UNASSIGNED: Out of 299 AF-stroke patients, 170 (56.9%) were in the early initiation group. A favorable outcome was observed in 105 (61.8%) patients in the early initiation group and 62 (48.1%) patients in the standard initiation group (p = 0.019). Stroke progression or early recurrence occurred less frequently in the early initiation group (4.7% versus 13.2%, p = 0.007). Nevertheless, no difference in sHT was noted between the groups. Early initiation of apixaban was independently associated with favorable outcomes (odds ratio: 2.75, 95% confidence interval: 1.44-5.28, p = 0.002).

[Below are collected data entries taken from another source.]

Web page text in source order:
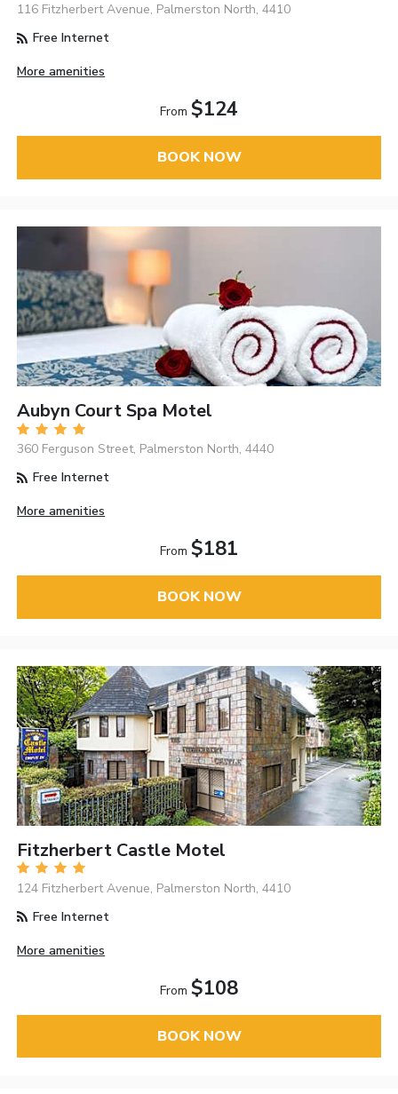
116 Fitzherbert Avenue, Palmerston North, 4410
Free Internet
More amenities
From $124
BOOK NOW
Aubyn Court Spa Motel
360 Ferguson Street, Palmerston North, 4440
Free Internet
More amenities
From $181
BOOK NOW
Fitzherbert Castle Motel
124 Fitzherbert Avenue, Palmerston North, 4410
Free Internet
More amenities
From $108
BOOK NOW
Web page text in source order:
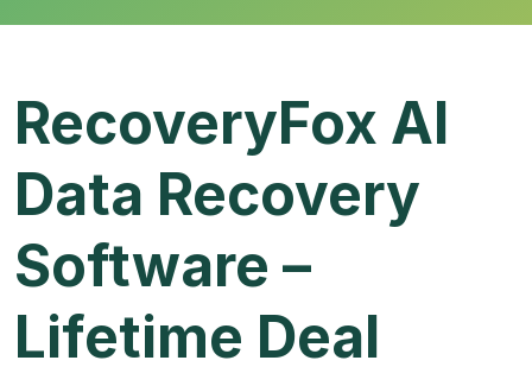
RecoveryFox AI
Data Recovery
Software –
Lifetime Deal
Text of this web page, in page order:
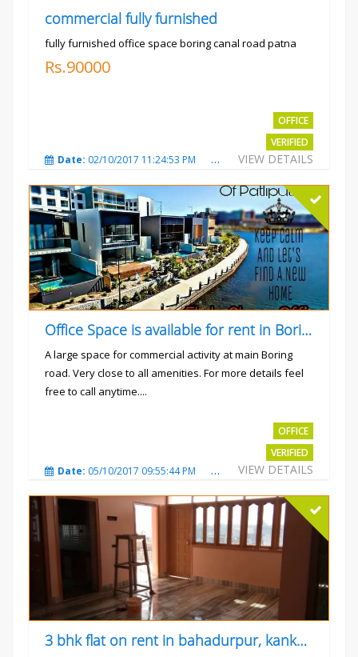
commercial fully furnished
fully furnished office space boring canal road patna
Rs.90000
OFFICE
VERIFIED
VIEW DETAILS
Date: 02/10/2017 11:24:53 PM Total Views:3034
Office Space is available for rent in Boring road.
A large space for commercial activity at main Boring
road. Very close to all amenities. For more details feel
free to call anytime....
OFFICE
VERIFIED
VIEW DETAILS
Date: 05/10/2017 09:55:44 PM Total Views:3240
3 bhk flat on rent in bahadurpur, kankarbagh
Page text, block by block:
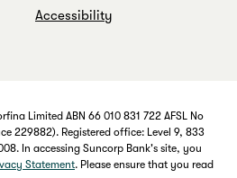
Accessibility
Limited ABN 66 010 831 722 AFSL No
229882). Registered office: Level 9, 833
In accessing Suncorp Bank's site, you
Statement. Please ensure that you read
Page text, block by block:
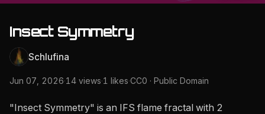
Insect Symmetry
Schlufina
Jun 07, 2026·14 views·1 likes·CC0 · Public Domain
"Insect Symmetry" is an IFS flame fractal with 2
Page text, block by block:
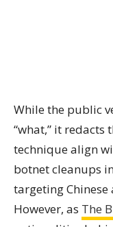
While the public
“what,” it redacts
technique align
botnet cleanups
targeting Chinese
However, as The
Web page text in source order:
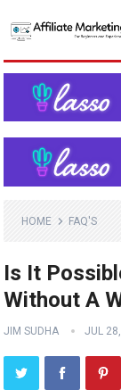
HOME FAQ'S
Is It
Without A
JIM SUDHA JUL
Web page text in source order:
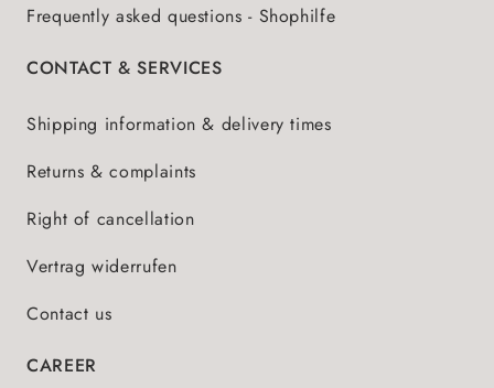
Frequently asked questions - Shophilfe
CONTACT & SERVICES
Shipping information & delivery times
Returns & complaints
Right of cancellation
Vertrag widerrufen
Contact us
CAREER
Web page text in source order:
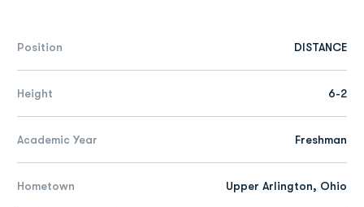
Position DISTANCE
Height 6-2
Academic Year Freshman
Hometown Upper Arlington, Ohio
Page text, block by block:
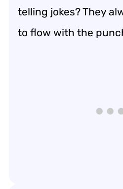
telling jokes? They
to flow with the
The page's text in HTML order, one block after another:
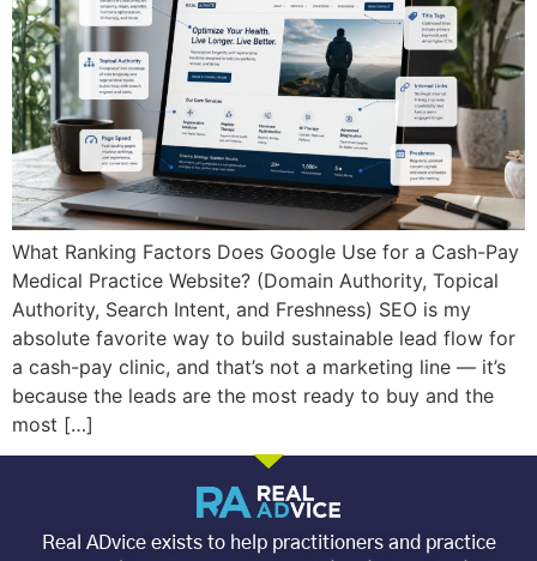
What Ranking Factors Does Google Use for a Cash-Pay
Medical Practice Website? (Domain Authority, Topical
Authority, Search Intent, and Freshness) SEO is my
absolute favorite way to build sustainable lead flow for
a cash-pay clinic, and that’s not a marketing line — it’s
because the leads are the most ready to buy and the
most […]
Real ADvice exists to help practitioners and practice
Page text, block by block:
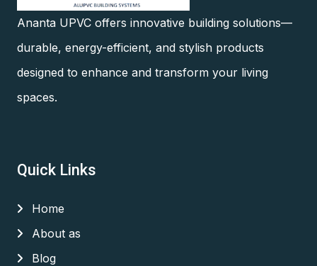
Ananta UPVC offers innovative building solutions—
durable, energy-efficient, and stylish products
designed to enhance and transform your living
spaces.
Quick Links
Home
About as
Blog
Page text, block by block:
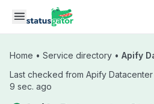
Skip to main content
Home • Service directory • Apify
Last checked from Apify
9 sec. ago
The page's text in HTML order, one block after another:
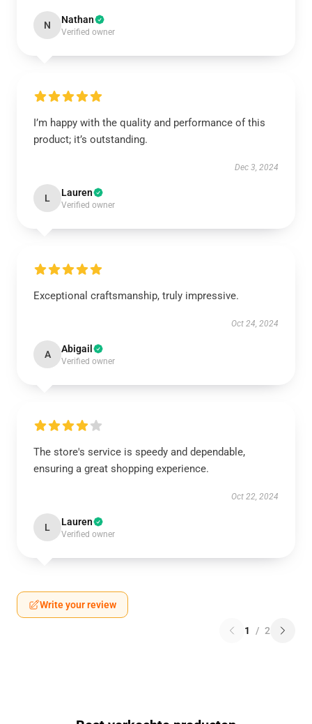
N Nathan
Verified owner
I’m happy with the quality and performance of this
product; it’s outstanding.
Dec 3, 2024
L Lauren
Verified owner
Exceptional craftsmanship, truly impressive.
Oct 24, 2024
A Abigail
Verified owner
The store's service is speedy and dependable,
ensuring a great shopping experience.
Oct 22, 2024
L Lauren
Verified owner
Write your review
1 / 2
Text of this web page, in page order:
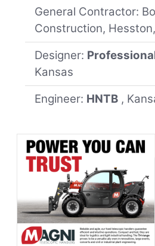
General Contractor:
Construction,
Designer:
Kansas
Engineer: HNTB ,
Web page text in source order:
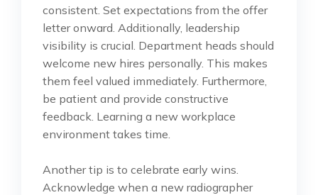
consistent. Set expectations from the offer
letter onward. Additionally, leadership
visibility is crucial. Department heads should
welcome new hires personally. This makes
them feel valued immediately. Furthermore,
be patient and provide constructive
feedback. Learning a new workplace
environment takes time.
Another tip is to celebrate early wins.
Acknowledge when a new radiographer
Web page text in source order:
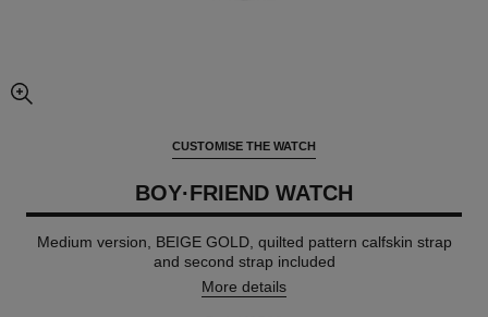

UNASSIGNED: Our findings suggest that early initiation of apixaban, tailored to infarct size, could serve as a viable strategy to enhance functional outcomes. This approach may potentially decrease stroke progression and early recurrence without elevating the risk of sHT.
摘要:
■心房颤动相关性卒中(AF-卒中)与不良预后相关,以进展发生率高为特征,复发,和出血性转化。我们的研究旨在探讨阿哌沙班分层早期给药的潜在益处,考虑到急性期的梗死面积,以增强功能成果。
■我们在三级转诊卒中中心进行了这项研究,招募急性期接受阿哌沙班治疗的急性房颤卒中患者。梗死面积被归类为小,中等,或基于扩散加权成像的大。患者分为两组:标准起始(根据指南,即,小:4天,中号:7天,大:卒中后14天)和早期开始(在指南建议之前开始)组。我们比较了卒中后3个月的有利结局(改良Rankin量表评分≤2),中风进展,早期复发,两组之间有症状的出血性转化(sHT)。
■在299名房颤卒中患者中,早期启动组170例(56.9%)。早期启动组105例(61.8%)患者和标准启动组62例(48.1%)患者观察到良好的预后(p=0.019)。早期启动组的卒中进展或早期复发发生率较低(4.7%对13.2%,p=0.007)。然而,两组间sHT无差异.阿哌沙班的早期开始与有利的结果独立相关(比值比:2.75,95%置信区间:1.44-5.28,p=0.002)。
■我们的研究结果表明,阿哌沙班的早期开始,根据梗死面积量身定做,可以作为增强功能成果的可行策略。这种方法可能会减少卒中进展和早期复发,而不会增加sHT的风险。
■我们在三级转诊卒中中心进行了这项研究,招募急性期接受阿哌沙班治疗的急性房颤卒中患者。梗死面积被归类为小,中等,或基于扩散加权成像的大。患者分为两组:标准起始(根据指南,即,小:4天,中号:7天,大:卒中后14天)和早期开始(在指南建议之前开始)组。我们比较了卒中后3个月的有利结局(改良Rankin量表评分≤2),中风进展,早期复发,两组之间有症状的出血性转化(sHT)。
■在299名房颤卒中患者中,早期启动组170例(56.9%)。早期启动组105例(61.8%)患者和标准启动组62例(48.1%)患者观察到良好的预后(p=0.019)。早期启动组的卒中进展或早期复发发生率较低(4.7%对13.2%,p=0.007)。然而,两组间sHT无差异.阿哌沙班的早期开始与有利的结果独立相关(比值比:2.75,95%置信区间:1.44-5.28,p=0.002)。
■我们的研究结果表明,阿哌沙班的早期开始,根据梗死面积量身定做,可以作为增强功能成果的可行策略。这种方法可能会减少卒中进展和早期复发,而不会增加sHT的风险。